Wednesday, January 11, 2012

Book Review - The Interrupting Chicken

Dinner conversation at our house these days is an event to witness. Everyone has something to say, even if it is not relevant to anything, often all three children are talking at once. I try to moderate:
  • "It's Sissy's turn to talk, please wait."
  • "Make sure no one else is talking before you talk."
  • "Mommy can only hear one person at a time."
I am not always this calm about it. The child hates being interrupted and because of her language processing issues it takes her a while to figure out what she wants to say. If she is interrupted she has to start back at the beginning (yep), and then she has to figure out what she wants to say all over again.
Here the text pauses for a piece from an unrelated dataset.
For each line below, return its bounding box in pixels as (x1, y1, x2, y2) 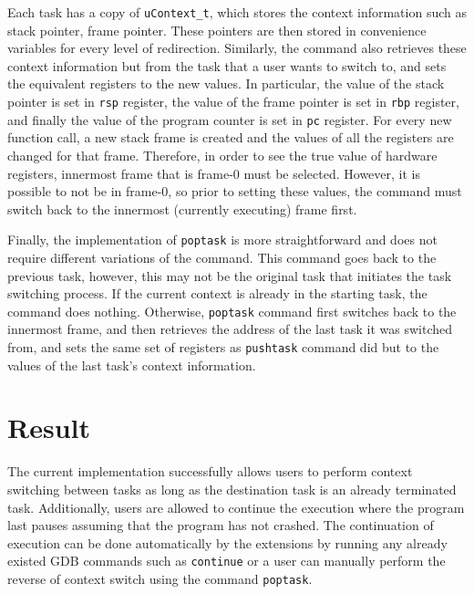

You can see why it is upsetting to her. Meanwhile her social skills haven't quite reached the level of knowing when she is dominating the conversation. She rattles on and on and her siblings just want to ask for more bread. Fun times. Really.

I asked for some help from our Speech Pathologist at school, and she recommended this fun story about interrupting. I'm not sure it is quite what I was after, but Interrupting Chicken is a really cute story. The little red chicken is all ready for bed but she wants a bedtime story. Papa agrees to read on the condition that little chicken will not interrupt. You can tell they've been through this before. "I'll be good, Papa." Papa tries three different familiar stories, and each time little red chicken interrupts and "ruins" the story. Papa gives up in exasperation. He is more sleepy than little chicken. He decides to turn the tables and have little chicken tell the story. So she writes a story and reads it to Papa, who interrupts, "ZZZzzzzzzz." Finally we see them snuggled up together fast asleep. This reminds me of our family. Daddy often does the bedtime stories and can read himself to sleep quite easily. Meanwhile the kids are still wired and ready for action.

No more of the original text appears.